Wikipedia の情報管理についての記事は難解ですが、そこからリンクされているhttp://www.managing-information.org.uk/summary.htmは明快で示唆に富んでいます。
この記事では、情報の要素として「relevance(妥当性)」「timeliness(適時性)」「accuracy(精度)」「completeness(完全性)」「simplicity(単純性)」を挙げ、まずは特に前者3つが重要だとして、さらに「relevance(妥当性)」と「timeliness(適時性)」が情報管理を決める重要な要素であるようにしているように読めます。また、情報は意志決定に用いるものであるという側面が強調されており、

  • 情報は、意志決定に使われてのみ妥当であり必要である。
  • 情報は、意志決定しなければならない時にのみ必要である。
  • 情報は、意志決定するに十分なだけの精度を持てばよい。

という価値判断を、情報管理の3原則としてとりまとめています。
このことを地理空間情報にあてはめた場合、大変興味深いことになります。通常、地理空間情報は「精度」によって序列が組まれます。また、「完全性」についても、地理空間情報の教科書的知識である程度カバーがされています。さらに、私は、このブログで「単純性」については注目してきたように思います。しかし、「妥当性」と「適時性」については、序論的な記載では言及されているかもしれませんが、情報管理の文脈ほどは注目されていないように思います。
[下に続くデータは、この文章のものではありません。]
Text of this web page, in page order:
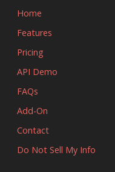
Home
Features
Pricing
API Demo
FAQs
Add-On
Contact
Do Not Sell My Info
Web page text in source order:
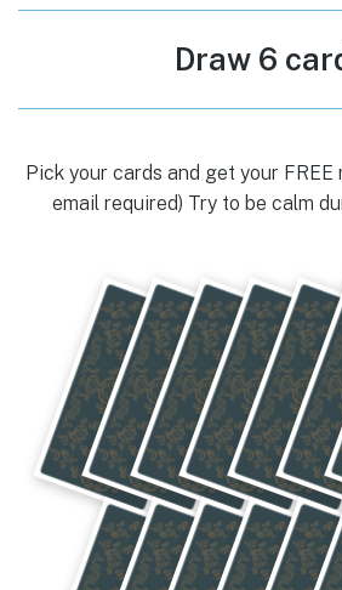
Draw 6
Pick your cards and get your FREE
email required) Try to be calm
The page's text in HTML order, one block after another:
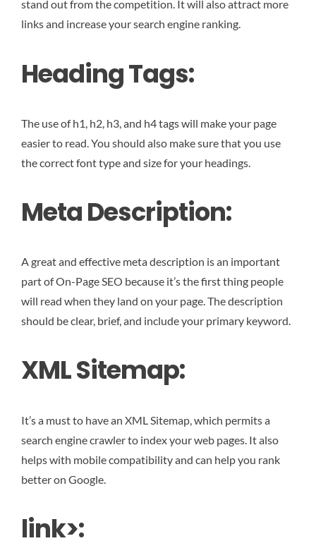
stand out from the competition. It will also attract more
links and increase your search engine ranking.
Heading Tags:
The use of h1, h2, h3, and h4 tags will make your page
easier to read. You should also make sure that you use
the correct font type and size for your headings.
Meta Description:
A great and effective meta description is an important
part of On-Page SEO because it’s the first thing people
will read when they land on your page. The description
should be clear, brief, and include your primary keyword.
XML Sitemap:
It’s a must to have an XML Sitemap, which permits a
search engine crawler to index your web pages. It also
helps with mobile compatibility and can help you rank
better on Google.
link>:
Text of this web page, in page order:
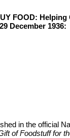
FOOD:
December 1936:
in the official
of Foodstuff for
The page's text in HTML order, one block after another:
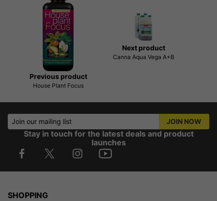
Previous product
House Plant Focus
Next product
Canna Aqua Vega A+B
Join our mailing list JOIN NOW
Stay in touch for the latest deals and product
launches
SHOPPING
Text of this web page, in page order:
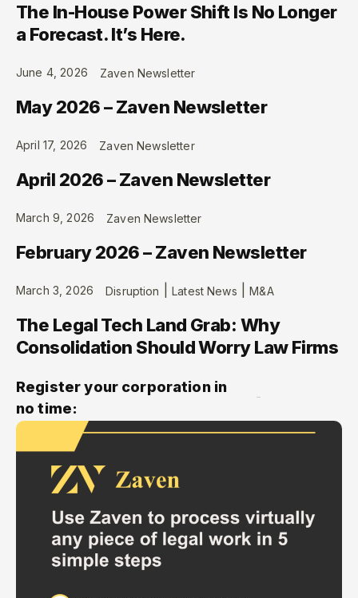
The In-House Power Shift Is No Longer
a Forecast. It’s Here.
June 4, 2026 Zaven Newsletter
May 2026 – Zaven Newsletter
April 17, 2026 Zaven Newsletter
April 2026 – Zaven Newsletter
March 9, 2026 Zaven Newsletter
February 2026 – Zaven Newsletter
March 3, 2026 Disruption |Latest News |M&A
The Legal Tech Land Grab: Why
Consolidation Should Worry Law Firms
Register your corporation in
no time:
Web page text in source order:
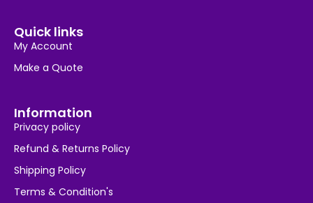
Quick links
My Account
Make a Quote
Information
Privacy policy
Refund & Returns Policy
Shipping Policy
Terms & Condition's
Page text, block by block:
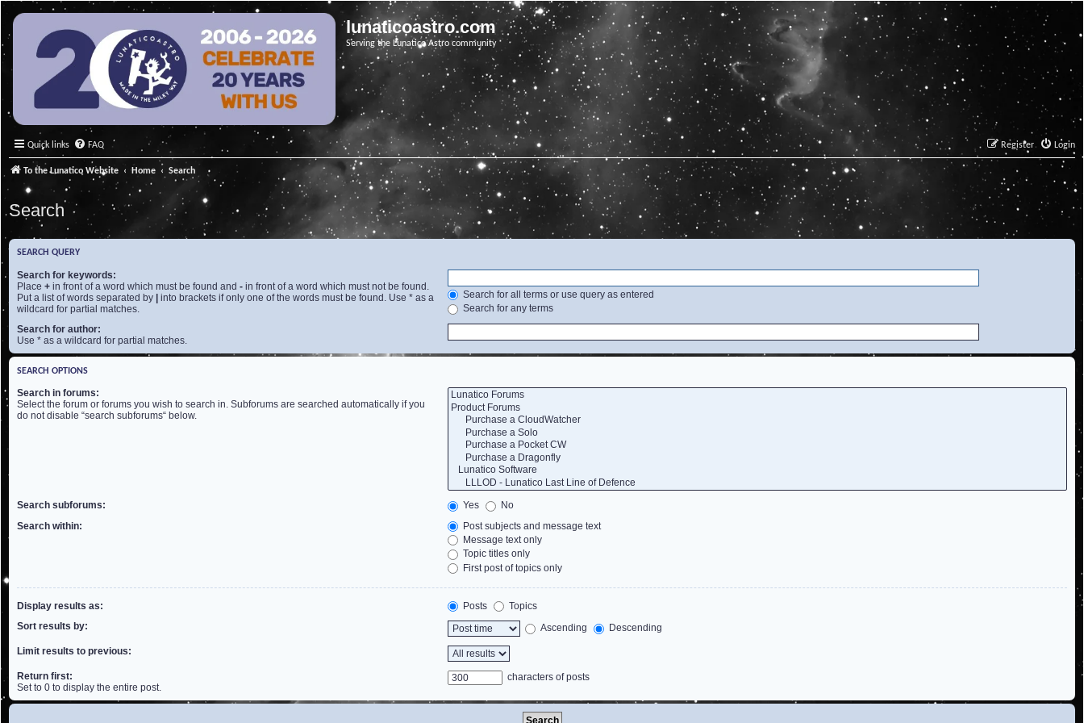
lunaticoastro.com
Serving the Lunatico Astro community
Quick links FAQ Login
Register
To the Lunatico Website Home Search
Search
SEARCH QUERY
Search for keywords:
Place + in front of a word which must be found and - in front of a word which must not be found.
Put a list of words separated by
into brackets if only one of the words must be found. Use * as a
wildcard for partial matches.
Search for all terms or use query as entered
Search for any terms
Search for author:
Use * as a wildcard for partial matches.
SEARCH OPTIONS
Search in forums:
Select the forum or forums you wish to search in. Subforums are searched automatically if you
do not disable “search subforums“ below.
Search subforums: Yes
No
Search within:
Post subjects and message text
Message text only
Topic titles only
First post of topics only
Display results as: Posts
Topics
Sort results by:
Ascending Descending
Limit results to previous:
Return first:
Set to 0 to display the entire post.
characters of posts

情報管理の3原則をジオに適用することで、すなわち、意志決定の目線を価値判断に導入することで、地理空間情報の価値について新たな考察ができるような気がします。特に、ジオ全体からは、「測量屋の言う精度」が「嫌われて」しまう現象について、新たな考察が得られる気がします。
例えば、個別の意志決定について、ある地理空間情報が「意志決定に使うに妥当な情報を含まない」「意志決定に必要な時に手に入らない」「意志決定に必要な精度を超えている」ことで、必要な価値を生み出していない、という側面があるのではないでしょうか。情報管理の視点をジオに導入することで、こういったことが見えてくる可能性があります。